In the battle against Father Time, we are always searching for new and better ways to minimize the wrinkles life has inscribed on our faces. Because no one out there actually wants to look older, with each advancing year we are willing to spend more on the latest promise of “younger-looking” skin.

Ironically, though, some of the “latest” skin care advice is to turn to remedies Grandma knew all about.

Remember the good old oatmeal mask? Cucumber slices to soothe the eyes? Beaten eggwhites to get rid of blackheads? The avocado peel facial? How about massaging your dry hair with olive oil and wrapping it in a towel before bedtime, then shampooing in the morning for a silky mane?

Herbs and botanicals like aloe, rosemary, lavender, chamomile, borage and calendula, from marigolds, may sound old-fashioned, but shelves are stocked with body care products boasting these ingredients.

Not only that, Grandma got her beauty secrets out of the garden, and you can, too.

“My personal belief is: the simpler the better,” says Martha Doster, founder and owner of Body Bueno, now in its 30th year of serving Nob Hill. “The old-time remedies are still around because they work,” she says.

To the list of tried-and-true fruit, vegetable and herbal products, she adds: brown sugar as an exfoliant; grapefruit juice for toning; and, rosemary oil for split ends. Shea butter, a nut butter derived from karite, is a very emollient moisturizer that leaves the skin with a silky smooth finish.
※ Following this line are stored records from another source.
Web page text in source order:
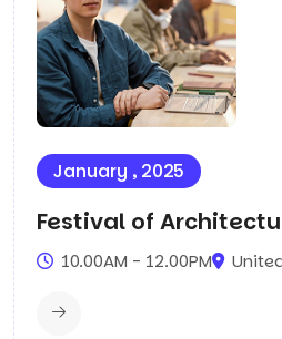
January , 2025
Festival of
10.00AM - 12.00PM
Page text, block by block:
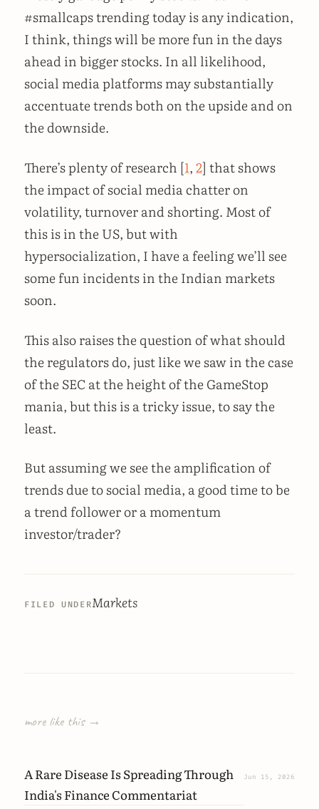
#smallcaps trending today is any indication,
I think, things will be more fun in the days
ahead in bigger stocks. In all likelihood,
social media platforms may substantially
accentuate trends both on the upside and on
the downside.
There’s plenty of research [1,2] that shows
the impact of social media chatter on
volatility, turnover and shorting. Most of
this is in the US, but with
hypersocialization, I have a feeling we’ll see
some fun incidents in the Indian markets
soon.
This also raises the question of what should
the regulators do, just like we saw in the case
of the SEC at the height of the GameStop
mania, but this is a tricky issue, to say the
least.
But assuming we see the amplification of
trends due to social media, a good time to be
a trend follower or a momentum
investor/trader?
FILED UNDERMarkets
more like this →
A Rare Disease Is Spreading Through
India's Finance Commentariat
Jun 15, 2026
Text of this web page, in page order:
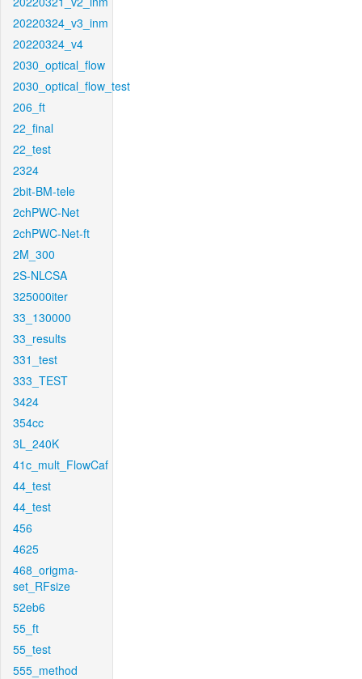
20220324_v3_inm
20220324_v4
2030_optical_flow
2030_optical_flow_test
206_ft
22_final
22_test
2324
2bit-BM-tele
2chPWC-Net
2chPWC-Net-ft
2M_300
2S-NLCSA
325000iter
33_130000
33_results
331_test
333_TEST
3424
354cc
3L_240K
41c_mult_FlowCaf
44_test
44_test
456
4625
468_origma-
set_RFsize
52eb6
55_ft
55_test
555_method

And purified mud or kaolin (clay) still makes a great face mask.

Eat Fresh

The “back to basics” common sense approach to beauty goes along with natural foods and the “natural healing” approach to medicine. And like the standard prescription for health, obtaining and maintaining a beautiful complexion first depends on a diet of fresh fruits, vegetables and whole grains, minimizing the intake of processed foods and sugar, plus exercise, ample pure water, fresh air and sufficient rest. If stress isn’t good for you, it isn’t going to be good for your skin, either.

Beulah Moses, owner of Moses Kountry Health Food Store, located in the North Valley for 30 years, believes that beautiful skin comes from within. “You can put a gallon of oil on your skin and it won’t help,” she says, unless you are lubricating your skin from the inside out.
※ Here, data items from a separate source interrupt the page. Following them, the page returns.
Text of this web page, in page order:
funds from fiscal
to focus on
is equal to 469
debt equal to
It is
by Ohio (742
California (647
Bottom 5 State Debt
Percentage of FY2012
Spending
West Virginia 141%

Toward that end, she recommends essential fatty acids from flaxseed and fish oils — that the body cannot itself produce — and a good daily multiple vitamin.
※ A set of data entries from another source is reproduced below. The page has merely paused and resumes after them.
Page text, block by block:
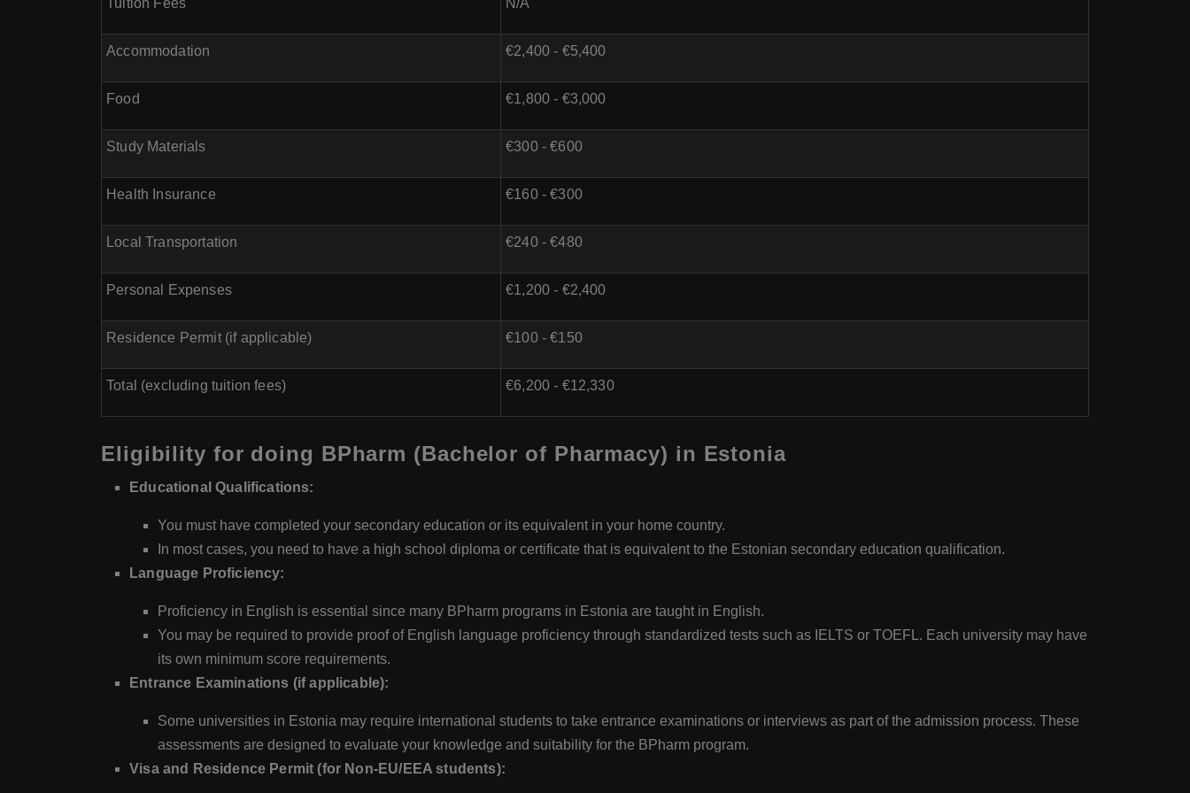
Tuition Fees N/A
Accommodation €2,400 - €5,400
Food €1,800 - €3,000
Study Materials €300 - €600
Health Insurance €160 - €300
Local Transportation €240 - €480
Personal Expenses €1,200 - €2,400
Residence Permit (if applicable) €100 - €150
Total (excluding tuition fees) €6,200 - €12,330
Eligibility for doing BPharm (Bachelor of Pharmacy) in Estonia
Educational Qualifications:
You must have completed your secondary education or its equivalent in your home country.
In most cases, you need to have a high school diploma or certificate that is equivalent to the Estonian secondary education qualification.
Language Proficiency:
Proficiency in English is essential since many BPharm programs in Estonia are taught in English.
You may be required to provide proof of English language proficiency through standardized tests such as IELTS or TOEFL. Each university may have
its own minimum score requirements.
Entrance Examinations (if applicable):
Some universities in Estonia may require international students to take entrance examinations or interviews as part of the admission process. These
assessments are designed to evaluate your knowledge and suitability for the BPharm program.
Visa and Residence Permit (for Non-EU/EEA students):

Borage, evening primrose and black currant oils contain essential fatty acids, including an especially important one, GLA, short for gamma linolenic acid. “Some of it is genetic, but in general, the younger you start taking care of your skin, the better it is,” she cautions.

She has seen lots of “testimonials” walk into her store. Many are finding the recommendations of “The Perricone Promise” helpful when it comes to adding dietary supplements to counteract the effects of aging. This popular book suggests taking nutritional supplements like alpha lipoic acid and DMAE, substances the body produces in greater abundance during the early years. Hyaluronic acid is another such substance available as a dietary supplement.

Thinking Whole

Joyce Kincaid, nutritionist at the Vitamin Cottage in Santa Fe also emphasizes the importance of whole foods in the diet — whole eggs, whole fruit instead of juice, nuts and grains will keep the entire body running well.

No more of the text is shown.